Federal Reserve minutes from the April/May meeting out yesterday showed a more hawkish tone than some expected, meaning another nod toward “higher for longer” interest rates and less chance of multiple rate cuts this year. The probability for a June rate cut is less than 4%. Rate cut probabilities increase to about 24% for July and to over 65% for September. Federal Reserve speakers have been out in force this past week with updated but mixed messages. Cleveland Fed President Loretta Mester said policy is restrictive, but policymakers need to wait for more evidence about the path of inflation before adjusting interest rates. Mester, who previously telegraphed three rate cuts this year, said three reductions may not now be appropriate for 2024 given Q1 inflation figures. San Francisco Fed President Mary Daly said she is not yet confident that inflation is cooling to the Fed’s 2% goal. Fed Governor Christopher Waller said that he does not think further rate increases will be necessary. However, he will need some convincing before he backs cuts anytime soon.

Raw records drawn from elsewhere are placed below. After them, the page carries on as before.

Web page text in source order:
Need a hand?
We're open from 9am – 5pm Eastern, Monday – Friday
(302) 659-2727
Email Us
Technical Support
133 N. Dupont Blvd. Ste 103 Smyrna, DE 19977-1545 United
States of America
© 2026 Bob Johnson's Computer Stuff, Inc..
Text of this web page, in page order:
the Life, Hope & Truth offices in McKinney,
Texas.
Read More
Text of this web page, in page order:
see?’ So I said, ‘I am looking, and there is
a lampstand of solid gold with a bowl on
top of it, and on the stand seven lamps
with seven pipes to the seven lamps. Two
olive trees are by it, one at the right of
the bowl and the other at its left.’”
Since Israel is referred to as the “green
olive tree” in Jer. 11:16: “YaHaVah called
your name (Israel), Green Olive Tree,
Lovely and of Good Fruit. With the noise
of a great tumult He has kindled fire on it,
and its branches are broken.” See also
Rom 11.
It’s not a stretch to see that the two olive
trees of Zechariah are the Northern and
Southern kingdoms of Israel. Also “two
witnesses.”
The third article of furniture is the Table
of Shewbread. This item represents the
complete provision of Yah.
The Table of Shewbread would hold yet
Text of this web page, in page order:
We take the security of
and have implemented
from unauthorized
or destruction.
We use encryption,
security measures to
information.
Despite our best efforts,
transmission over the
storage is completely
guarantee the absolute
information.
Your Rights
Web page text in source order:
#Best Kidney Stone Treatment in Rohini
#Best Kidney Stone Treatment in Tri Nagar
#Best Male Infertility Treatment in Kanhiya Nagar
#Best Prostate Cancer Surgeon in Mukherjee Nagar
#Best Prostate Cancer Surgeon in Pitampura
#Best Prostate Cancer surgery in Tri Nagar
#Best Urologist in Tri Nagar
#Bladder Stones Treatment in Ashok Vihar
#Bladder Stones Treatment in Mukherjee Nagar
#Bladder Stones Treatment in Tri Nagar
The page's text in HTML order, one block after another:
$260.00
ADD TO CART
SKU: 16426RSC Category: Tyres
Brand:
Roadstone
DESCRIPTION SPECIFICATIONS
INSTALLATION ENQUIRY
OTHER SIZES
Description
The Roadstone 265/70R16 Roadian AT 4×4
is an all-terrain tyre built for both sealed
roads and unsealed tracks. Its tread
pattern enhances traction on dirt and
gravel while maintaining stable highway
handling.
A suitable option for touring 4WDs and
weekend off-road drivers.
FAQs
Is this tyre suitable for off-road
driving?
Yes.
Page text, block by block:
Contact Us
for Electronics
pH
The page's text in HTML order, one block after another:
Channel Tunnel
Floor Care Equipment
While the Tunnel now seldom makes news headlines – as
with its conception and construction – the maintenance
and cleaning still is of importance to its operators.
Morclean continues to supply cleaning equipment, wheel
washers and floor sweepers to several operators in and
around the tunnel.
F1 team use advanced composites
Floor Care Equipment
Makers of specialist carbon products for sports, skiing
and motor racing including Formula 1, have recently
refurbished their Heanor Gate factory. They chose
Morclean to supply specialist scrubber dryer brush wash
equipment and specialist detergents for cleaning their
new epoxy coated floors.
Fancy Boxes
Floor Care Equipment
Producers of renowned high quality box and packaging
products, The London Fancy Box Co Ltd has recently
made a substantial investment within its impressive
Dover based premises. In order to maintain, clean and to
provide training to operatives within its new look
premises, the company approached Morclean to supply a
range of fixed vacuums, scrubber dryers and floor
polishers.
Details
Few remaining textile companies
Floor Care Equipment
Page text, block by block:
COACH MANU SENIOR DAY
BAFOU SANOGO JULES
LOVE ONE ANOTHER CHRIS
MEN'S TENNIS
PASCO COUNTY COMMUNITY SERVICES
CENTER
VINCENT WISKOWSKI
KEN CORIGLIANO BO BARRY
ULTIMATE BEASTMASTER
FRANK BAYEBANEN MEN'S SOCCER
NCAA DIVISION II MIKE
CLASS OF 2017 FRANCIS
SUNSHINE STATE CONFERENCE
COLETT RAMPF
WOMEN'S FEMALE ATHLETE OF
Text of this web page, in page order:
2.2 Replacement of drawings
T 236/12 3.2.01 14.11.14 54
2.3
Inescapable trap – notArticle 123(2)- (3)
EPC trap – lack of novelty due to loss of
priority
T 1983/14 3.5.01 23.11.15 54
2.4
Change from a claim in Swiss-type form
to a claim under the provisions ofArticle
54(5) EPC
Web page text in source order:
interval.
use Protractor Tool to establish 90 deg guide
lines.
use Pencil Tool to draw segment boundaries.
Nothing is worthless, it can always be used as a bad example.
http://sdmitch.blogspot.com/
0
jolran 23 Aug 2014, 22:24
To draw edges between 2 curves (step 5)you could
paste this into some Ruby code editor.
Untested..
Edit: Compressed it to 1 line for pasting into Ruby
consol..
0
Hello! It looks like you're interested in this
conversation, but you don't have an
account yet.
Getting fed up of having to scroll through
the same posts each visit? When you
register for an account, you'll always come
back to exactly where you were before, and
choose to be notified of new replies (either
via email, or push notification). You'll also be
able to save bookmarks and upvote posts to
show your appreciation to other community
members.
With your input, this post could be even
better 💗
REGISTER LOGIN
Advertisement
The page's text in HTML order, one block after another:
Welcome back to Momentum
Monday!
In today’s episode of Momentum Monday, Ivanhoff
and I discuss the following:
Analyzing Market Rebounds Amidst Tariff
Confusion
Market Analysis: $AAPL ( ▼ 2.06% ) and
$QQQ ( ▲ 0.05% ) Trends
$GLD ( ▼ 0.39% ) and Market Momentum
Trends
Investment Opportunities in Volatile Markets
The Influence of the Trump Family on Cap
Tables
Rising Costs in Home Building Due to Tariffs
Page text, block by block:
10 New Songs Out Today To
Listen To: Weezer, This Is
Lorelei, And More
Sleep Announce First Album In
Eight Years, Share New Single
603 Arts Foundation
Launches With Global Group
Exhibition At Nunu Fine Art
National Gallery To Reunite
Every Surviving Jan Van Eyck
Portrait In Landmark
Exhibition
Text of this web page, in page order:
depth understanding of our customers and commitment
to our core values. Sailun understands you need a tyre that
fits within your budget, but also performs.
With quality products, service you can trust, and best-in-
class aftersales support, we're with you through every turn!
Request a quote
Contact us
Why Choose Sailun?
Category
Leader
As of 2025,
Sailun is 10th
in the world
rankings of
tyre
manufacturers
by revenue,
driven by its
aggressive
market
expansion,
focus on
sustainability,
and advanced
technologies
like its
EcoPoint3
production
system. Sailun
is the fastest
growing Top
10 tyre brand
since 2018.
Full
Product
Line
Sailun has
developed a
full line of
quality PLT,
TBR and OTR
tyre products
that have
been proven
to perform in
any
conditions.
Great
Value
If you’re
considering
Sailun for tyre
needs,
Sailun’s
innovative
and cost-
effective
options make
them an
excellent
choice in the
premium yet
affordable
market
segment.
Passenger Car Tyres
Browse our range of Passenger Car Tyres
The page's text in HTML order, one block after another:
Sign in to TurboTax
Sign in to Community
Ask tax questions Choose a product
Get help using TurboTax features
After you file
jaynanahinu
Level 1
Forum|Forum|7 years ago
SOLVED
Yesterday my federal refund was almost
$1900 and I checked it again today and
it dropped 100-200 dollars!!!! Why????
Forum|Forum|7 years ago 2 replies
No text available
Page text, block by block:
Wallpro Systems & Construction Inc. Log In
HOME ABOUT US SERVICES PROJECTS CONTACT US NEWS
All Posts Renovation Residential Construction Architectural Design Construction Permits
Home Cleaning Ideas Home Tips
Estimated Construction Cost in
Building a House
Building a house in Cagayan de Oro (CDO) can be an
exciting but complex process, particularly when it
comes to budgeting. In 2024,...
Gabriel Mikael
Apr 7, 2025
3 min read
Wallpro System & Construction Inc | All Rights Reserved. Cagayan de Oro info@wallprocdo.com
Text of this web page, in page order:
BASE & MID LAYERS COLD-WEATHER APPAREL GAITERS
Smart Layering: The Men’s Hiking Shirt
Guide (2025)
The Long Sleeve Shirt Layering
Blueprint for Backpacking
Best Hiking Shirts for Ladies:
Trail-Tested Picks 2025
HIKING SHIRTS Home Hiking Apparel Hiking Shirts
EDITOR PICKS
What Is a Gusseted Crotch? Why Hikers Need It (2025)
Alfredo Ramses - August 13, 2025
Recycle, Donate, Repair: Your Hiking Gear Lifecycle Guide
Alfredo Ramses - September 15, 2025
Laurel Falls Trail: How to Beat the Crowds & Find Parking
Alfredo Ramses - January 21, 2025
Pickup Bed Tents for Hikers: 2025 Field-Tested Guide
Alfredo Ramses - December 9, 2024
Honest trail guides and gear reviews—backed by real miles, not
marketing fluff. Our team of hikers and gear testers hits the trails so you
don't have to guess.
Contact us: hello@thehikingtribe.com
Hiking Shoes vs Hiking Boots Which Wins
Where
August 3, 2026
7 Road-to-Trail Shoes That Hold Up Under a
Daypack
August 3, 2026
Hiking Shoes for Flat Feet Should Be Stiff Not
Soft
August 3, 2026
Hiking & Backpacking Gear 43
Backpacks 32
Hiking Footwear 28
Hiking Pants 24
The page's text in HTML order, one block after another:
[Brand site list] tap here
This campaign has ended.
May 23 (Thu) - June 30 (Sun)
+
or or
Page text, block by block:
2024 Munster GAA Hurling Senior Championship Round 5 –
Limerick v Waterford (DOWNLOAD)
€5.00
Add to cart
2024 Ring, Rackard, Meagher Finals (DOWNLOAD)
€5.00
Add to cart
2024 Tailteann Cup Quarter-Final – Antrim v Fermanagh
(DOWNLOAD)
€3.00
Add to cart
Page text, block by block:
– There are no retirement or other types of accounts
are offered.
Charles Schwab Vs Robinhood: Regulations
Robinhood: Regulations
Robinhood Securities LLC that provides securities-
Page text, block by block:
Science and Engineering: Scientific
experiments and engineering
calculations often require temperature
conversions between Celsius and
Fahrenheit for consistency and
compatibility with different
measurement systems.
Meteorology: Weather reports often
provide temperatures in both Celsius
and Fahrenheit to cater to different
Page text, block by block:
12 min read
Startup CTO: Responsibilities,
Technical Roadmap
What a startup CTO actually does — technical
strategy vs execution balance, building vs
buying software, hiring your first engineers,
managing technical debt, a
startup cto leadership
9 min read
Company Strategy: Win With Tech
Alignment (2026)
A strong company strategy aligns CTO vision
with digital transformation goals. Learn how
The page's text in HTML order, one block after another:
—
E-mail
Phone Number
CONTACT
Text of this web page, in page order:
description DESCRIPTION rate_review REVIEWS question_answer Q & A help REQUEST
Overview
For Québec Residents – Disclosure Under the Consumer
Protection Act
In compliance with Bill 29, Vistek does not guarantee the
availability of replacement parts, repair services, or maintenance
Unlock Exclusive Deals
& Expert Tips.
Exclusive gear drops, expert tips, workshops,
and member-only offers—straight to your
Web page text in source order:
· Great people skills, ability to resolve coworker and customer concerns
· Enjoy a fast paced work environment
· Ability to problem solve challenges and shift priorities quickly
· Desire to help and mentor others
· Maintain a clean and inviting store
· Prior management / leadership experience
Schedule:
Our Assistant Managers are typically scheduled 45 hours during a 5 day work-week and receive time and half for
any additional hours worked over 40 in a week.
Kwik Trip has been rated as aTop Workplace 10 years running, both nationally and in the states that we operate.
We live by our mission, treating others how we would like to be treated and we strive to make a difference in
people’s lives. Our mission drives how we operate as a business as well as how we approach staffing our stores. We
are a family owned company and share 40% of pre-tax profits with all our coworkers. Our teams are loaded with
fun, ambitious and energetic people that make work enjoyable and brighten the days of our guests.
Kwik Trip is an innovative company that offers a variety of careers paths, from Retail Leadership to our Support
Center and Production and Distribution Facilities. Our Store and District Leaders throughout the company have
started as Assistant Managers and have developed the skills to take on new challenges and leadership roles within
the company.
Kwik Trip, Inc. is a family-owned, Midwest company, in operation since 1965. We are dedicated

Against this backdrop, 10-year Treasury yields have declined toward 4.4% and May stock market gains have reversed April declines. Earnings are being driven by supply/demand dynamics that differ by industry, but higher quality companies are being rewarded for taking advantage of the cycle. The Fed will continue to fight the inflation battle as investors come to grips with an extended period of higher prices and interest rates. That is until demand and earnings slow down below expectations, which could lead to some indigestion after too much of a good thing. Getting the price/volume equation right will be key for individual companies going forward. “All you can buy” at a high price point beats “all you can eat” as a loss leader any day.
Birthdays: Jeopardy champion and host Ken Jennings turns 50 today along with singer Jewel, while comedian Drew Carey turns 66 and actress Joan Collins turns 91.